● **TASK DIRECTIONS**
Write out, from the entries below, exactly the lines that run between the lines holding "existing corporate directory, use" and "your data is", inclusive, and stop there.

● **RECORDS PROVIDED**
++++++++

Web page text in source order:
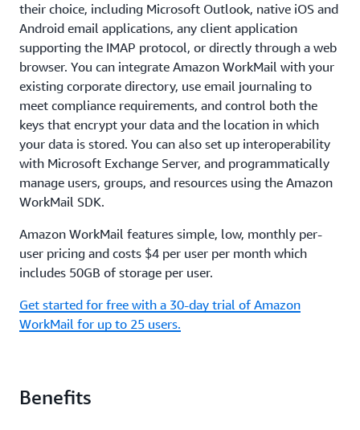
their choice, including Microsoft Outlook, native iOS and
Android email applications, any client application
supporting the IMAP protocol, or directly through a web
browser. You can integrate Amazon WorkMail with your
existing corporate directory, use email journaling to
meet compliance requirements, and control both the
keys that encrypt your data and the location in which
your data is stored. You can also set up interoperability
with Microsoft Exchange Server, and programmatically
manage users, groups, and resources using the Amazon
WorkMail SDK.
Amazon WorkMail features simple, low, monthly per-
user pricing and costs $4 per user per month which
includes 50GB of storage per user.
Get started for free with a 30-day trial of Amazon
WorkMail for up to 25 users.
Benefits

++++++++

● **OUTPUT OF THE EXERCISE**
existing corporate directory, use email journaling to
meet compliance requirements, and control both the
keys that encrypt your data and the location in which
your data is stored. You can also set up interoperability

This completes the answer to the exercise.